– Это что-то такое… – Агнесса нахмурилась и пошевелила пальцами.

– Да, странно все-таки. Вам ведь было очень мало лет, – одна из вятских жен посмотрели на Марка с сочувствием, – как вы могли «оценить», так сказать, мать девочки.

– Не знаю, – рассмеялся Марк, – я же в самом начале сказал вам, что воспоминания не всегда правдивы. Мы невольно добавляем к истории то, что подсказывает нам уже имеющийся опыт прошедшей жизни. Сейчас мне кажется, что меня привлекла мать. Но красивая женщина бросала отблеск на своего ребенка. Она как бы поделилась красотой со своей дочерью. Где-то в подсознании у меня вертелась мыслишка о том, что и девочка когда-то станет такой же прекрасной – у такой мамы не может быть иной дочери. Я не любил девчачьи сказки про счастливые превращения из жабы в царевну. Но эти двое казались мне одним целым, и красота затмила некрасивость. Одолела ее.

– Как сложно, Марк. – Агнесса пожала плечами. – Вам понравилась эта женщина! Иногда люди влюбляются в кого-то и превращают его в кумира, наделяя сверхъестественными свойствами. Я так была влюблена в актера, который сыграл Ихтиандра. Мне казалось, что лучше мужчины на свете нет!

– Агнесса, все может быть, – развел руками Марк. – Сейчас я не смогу точно сказать, что же произошло. Но точно знаю, что встреча оставила след в моей душе.

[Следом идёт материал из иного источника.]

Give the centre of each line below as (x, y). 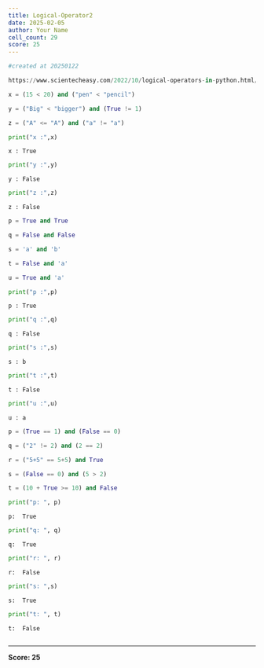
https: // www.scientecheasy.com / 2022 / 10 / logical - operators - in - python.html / (133, 80)
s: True (22, 600)
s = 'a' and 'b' (35, 249)
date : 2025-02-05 (37, 23)
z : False (24, 207)
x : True (22, 151)
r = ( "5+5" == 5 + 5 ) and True (56, 460)
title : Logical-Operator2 (50, 15)
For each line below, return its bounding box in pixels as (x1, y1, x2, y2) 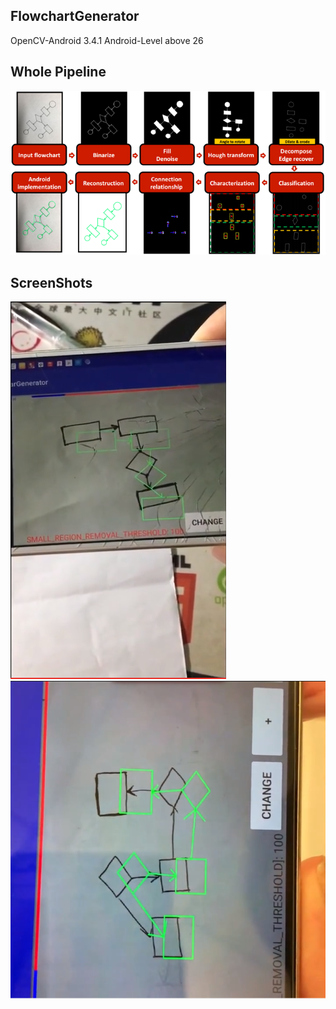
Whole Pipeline (10, 64, 107, 81)
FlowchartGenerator (10, 8, 140, 25)
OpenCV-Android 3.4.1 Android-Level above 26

– Все-таки мать девочки, а не сама девочка? Надо же… – произнесла Зося. Она слушала историю, внимательно наблюдая за мужем.

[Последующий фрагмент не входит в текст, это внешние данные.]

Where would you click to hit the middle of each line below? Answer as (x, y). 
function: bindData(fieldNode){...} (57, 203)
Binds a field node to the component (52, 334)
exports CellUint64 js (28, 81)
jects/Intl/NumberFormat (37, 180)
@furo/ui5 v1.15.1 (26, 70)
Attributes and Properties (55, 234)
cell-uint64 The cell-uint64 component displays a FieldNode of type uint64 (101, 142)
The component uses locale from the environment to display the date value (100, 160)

– Друзья, не ищите здесь скрытый смысл. Марк впервые оценил красоту, – улыбнулась Лада Алексеевна. – И что же дальше было?

– Дальше? – Марк пожал плечами. – Дальше было все странно и больше похоже на начало какой-то болезни. Я не мог с собой ничего поделать. Я теперь играл только в том углу, где и та девочка. Причем я не сразу подходил к ней. Сначала я отделялся от всех ребят. Потом, копаясь в песке, я подбирался все ближе и ближе, пока не оказывался рядом с ней. Девочка молчала. Она что-то делала с формочками, копала песок, насыпала горы, но никогда ничего не поясняла. Она вообще была молчалива. Мне оставалось только на свой страх и риск повторять ее движения и надеяться, что она не прогонит меня и не уйдет к матери на скамейку.

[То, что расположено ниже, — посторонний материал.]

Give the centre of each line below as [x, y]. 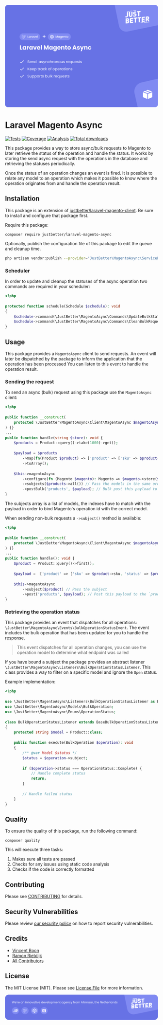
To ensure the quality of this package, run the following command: [71, 831]
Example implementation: [30, 682]
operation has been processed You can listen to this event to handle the [77, 364]
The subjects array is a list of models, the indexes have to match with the [78, 504]
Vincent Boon [26, 950]
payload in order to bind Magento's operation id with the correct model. [76, 509]
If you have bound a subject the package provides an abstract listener [75, 662]
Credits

– А как ваша бабушка отнеслась к этому?

– С волнением. Она очень переживала. Я сейчас понимаю, все родители думали, что у девочки что-то заразное – так страшно выглядели ее руки. И моя бабушка не исключение. Она как можно деликатнее, под благовидными предлогами пыталась меня увести, я сопротивлялся, а мама с девочкой, выждав несколько минут, уходили домой, дабы не спровоцировать мои громкие капризы. Потом они исчезли. Их не было, и кто-то сказал, что они теперь ходят на другой бульвар. Когда они исчезли, я превратился в хулигана – капризничал, грубил и не слушался. Бедная бабушка не могла справиться со мной, жаловалась маме, мама призывала на помощь папу, а папа советовался с дедушкой. Дед оказался мудрым. Он сказал: «Оставьте вы его. Пусть он играет с кем хочет. Ничего страшного не случится. Хуже, если он на той почве заработает детское нервное расстройство или какую-нибудь взрослую фобию». Слова «расстройство» и «фобия» оказали магическое действие. Мама с бабушкой переглянулись, испугались, и отныне я был свободен в выборе друзей. Кстати, это продолжилось и позднее, когда дворовая шпана пыталась сбить меня с толку, мальчика с вечной нотной папкой в руках.

– Вы эту девочку видели потом? – спросила Агнесса.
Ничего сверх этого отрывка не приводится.